Record extracts:
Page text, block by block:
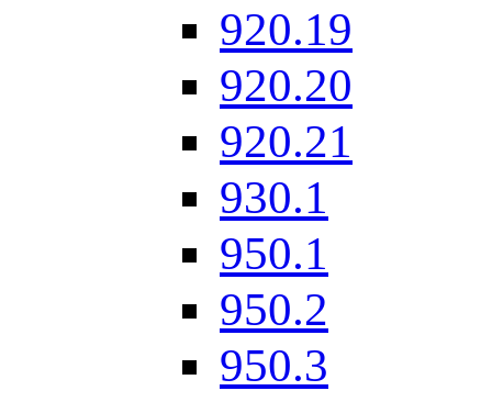
920.19
920.20
920.21
930.1
950.1
950.2
950.3
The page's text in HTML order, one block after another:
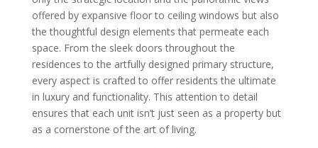
offered by expansive floor to ceiling windows but also
the thoughtful design elements that permeate each
space. From the sleek doors throughout the
residences to the artfully designed primary structure,
every aspect is crafted to offer residents the ultimate
in luxury and functionality. This attention to detail
ensures that each unit isn’t just seen as a property but
as a cornerstone of the art of living.
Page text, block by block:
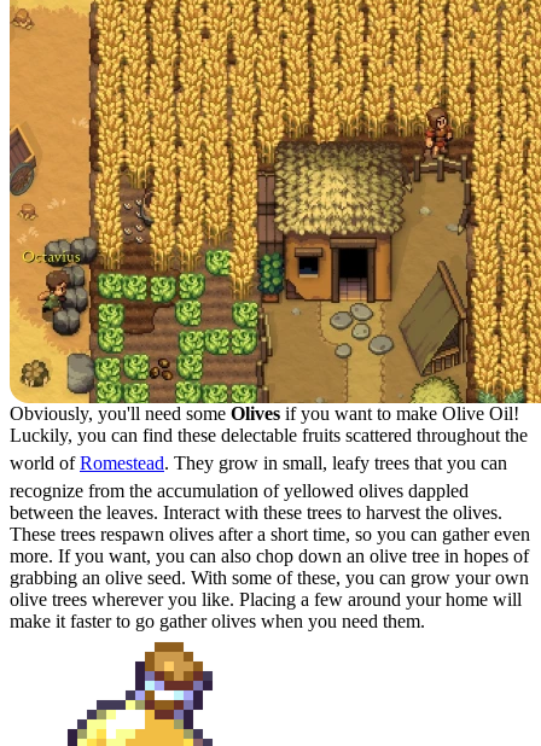
Obviously, you'll need some Olives if you want to make Olive Oil!
Luckily, you can find these delectable fruits scattered throughout the
world ofRomestead. They grow in small, leafy trees that you can
recognize from the accumulation of yellowed olives dappled
between the leaves. Interact with these trees to harvest the olives.
These trees respawn olives after a short time, so you can gather even
more. If you want, you can also chop down an olive tree in hopes of
grabbing an olive seed. With some of these, you can grow your own
olive trees wherever you like. Placing a few around your home will
make it faster to go gather olives when you need them.
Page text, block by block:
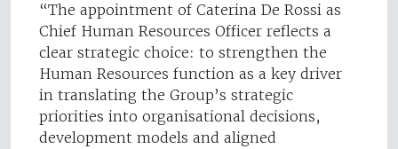
“The appointment of Caterina De Rossi as
Chief Human Resources Officer reflects a
clear strategic choice: to strengthen the
Human Resources function as a key driver
in translating the Group’s strategic
priorities into organisational decisions,
development models and aligned
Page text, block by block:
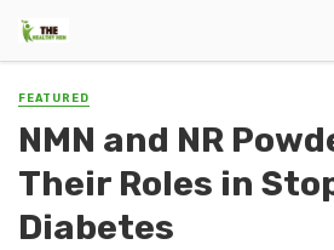
FEATURED
NMN and NR
Their Roles in
Diabetes
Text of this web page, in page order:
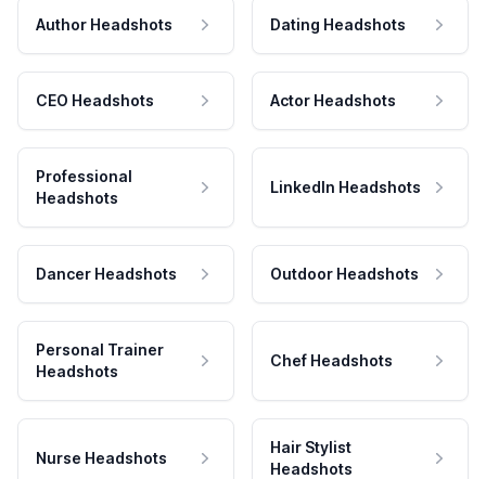
Author Headshots Dating Headshots
CEO Headshots Actor Headshots
Professional
Headshots
LinkedIn Headshots
Dancer Headshots Outdoor Headshots
Personal Trainer
Headshots
Chef Headshots
Nurse Headshots
Hair Stylist
Headshots
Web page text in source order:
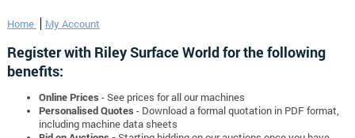
Home My Account
Register with Riley Surface World for the following
benefits:
Online Prices - See prices for all our machines
Personalised Quotes - Download a formal quotation in PDF format,
including machine data sheets
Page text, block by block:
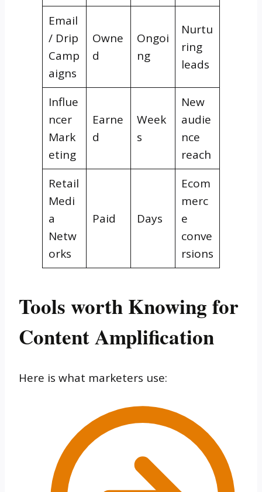
Email
/ Drip
Camp
aigns
Owne
d
Ongoi
ng
Nurtu
ring
leads
Influe
ncer
Mark
eting
Earne
d
Week
s
New
audie
nce
reach
Retail
Medi
a
Netw
orks
Paid Days
Ecom
merc
e
conve
rsions
Tools worth Knowing for
Content Amplification
Here is what marketers use:
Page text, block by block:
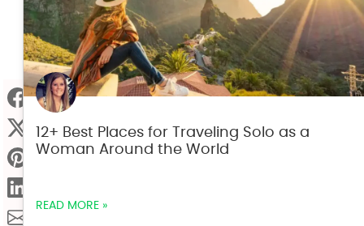
12+ Best Places for Traveling Solo as a
Woman Around the World
READ MORE »
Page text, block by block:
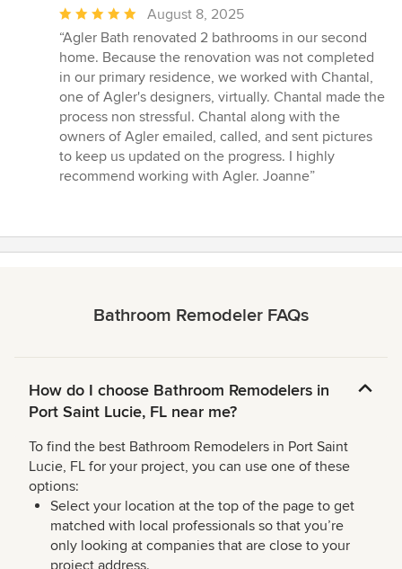
Average
rating:
5
out
of
5
stars
August 8, 2025
“Agler Bath renovated 2 bathrooms in our second
home. Because the renovation was not completed
in our primary residence, we worked with Chantal,
one of Agler's designers, virtually. Chantal made the
process non stressful. Chantal along with the
owners of Agler emailed, called, and sent pictures
to keep us updated on the progress. I highly
recommend working with Agler. Joanne”
Bathroom Remodeler FAQs
How do I choose Bathroom Remodelers in
Port Saint Lucie, FL near me?
To find the best Bathroom Remodelers in Port Saint
Lucie, FL for your project, you can use one of these
options:
Select your location at the top of the page to get
matched with local professionals so that you’re
only looking at companies that are close to your
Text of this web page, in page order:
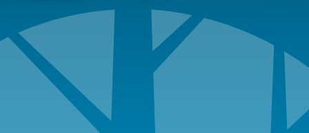
Speak to an Advisor
888.981.5196
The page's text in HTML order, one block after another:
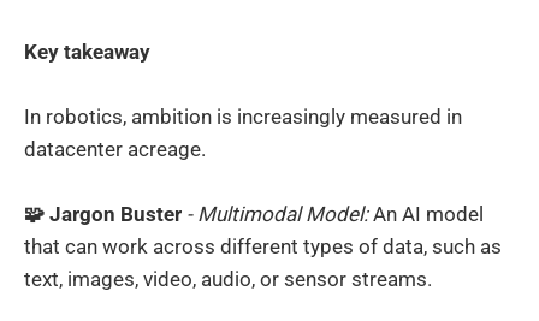
Key takeaway
In robotics, ambition is increasingly measured in
datacenter acreage.
🧩 Jargon Buster - Multimodal Model:An AI model
that can work across different types of data, such as
text, images, video, audio, or sensor streams.
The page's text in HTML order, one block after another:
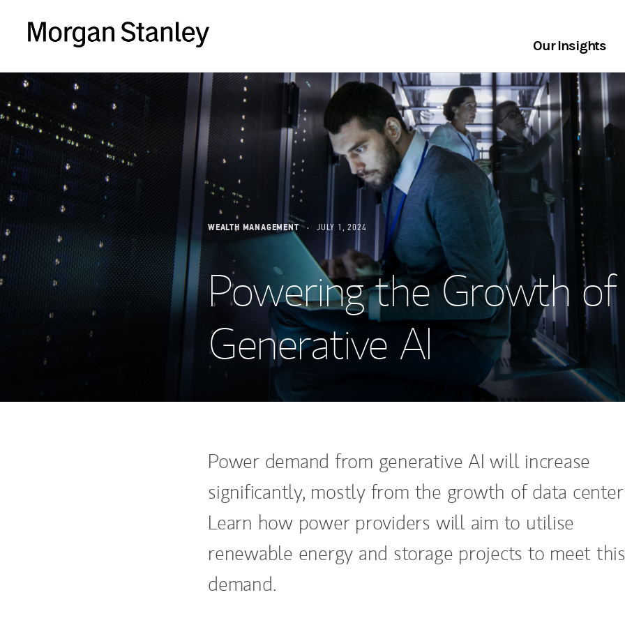
Our Insights
WEALTH MANAGEMENT JULY 1, 2024
Powering the Growth of
Generative AI
Power demand from generative AI will increase
significantly, mostly from the growth of data
Learn how power providers will aim to utilise
renewable energy and storage projects to meet
demand.
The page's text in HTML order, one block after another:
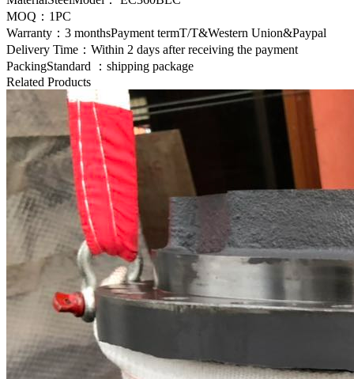
MOQ：1PC
Warranty：3 monthsPayment termT/T&Western Union&Paypal
Delivery Time：Within 2 days after receiving the payment
PackingStandard ：shipping package
Related Products
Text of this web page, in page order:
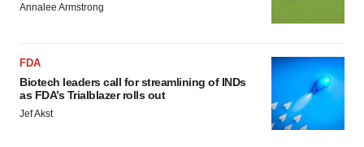
Annalee Armstrong
FDA
Biotech leaders call for streamlining of INDs
as FDA’s Trialblazer rolls out
Jef Akst
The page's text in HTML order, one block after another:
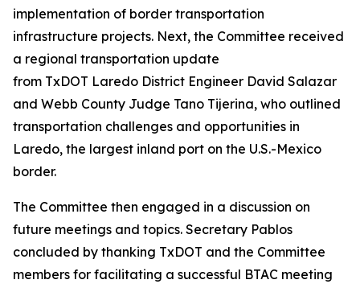
implementation of border transportation
infrastructure projects. Next, the Committee received
a regional transportation update
from TxDOT Laredo District Engineer David Salazar
and Webb County Judge Tano Tijerina, who outlined
transportation challenges and opportunities in
Laredo, the largest inland port on the U.S.-Mexico
border.
The Committee then engaged in a discussion on
future meetings and topics. Secretary Pablos
concluded by thanking TxDOT and the Committee
members for facilitating a successful BTAC meeting
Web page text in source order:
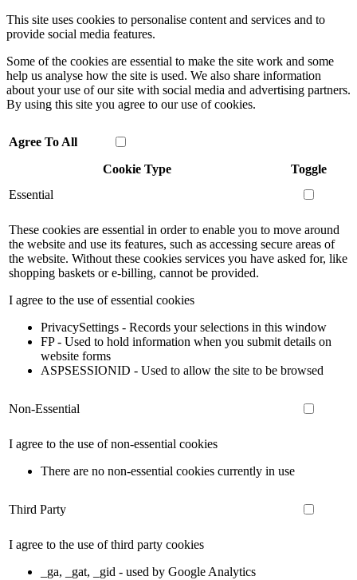
This site uses cookies to personalise content and services and to
provide social media features.
Some of the cookies are essential to make the site work and some
help us analyse how the site is used. We also share information
about your use of our site with social media and advertising partners.
By using this site you agree to our use of cookies.
Agree To All
Cookie Type
Toggle
Essential
These cookies are essential in order to enable you to move around
the website and use its features, such as accessing secure areas of
the website. Without these cookies services you have asked for, like
shopping baskets or e-billing, cannot be provided.
I agree to the use of essential cookies
PrivacySettings - Records your selections in this window
FP - Used to hold information when you submit details on
website forms
ASPSESSIONID - Used to allow the site to be browsed
Non-Essential
I agree to the use of non-essential cookies
There are no non-essential cookies currently in use
Third Party
I agree to the use of third party cookies
_ga, _gat, _gid - used by Google Analytics

Work instructions: Check each line of the listing for the word "primary" and state how many lines contain it, with no other words.

Task solution: 2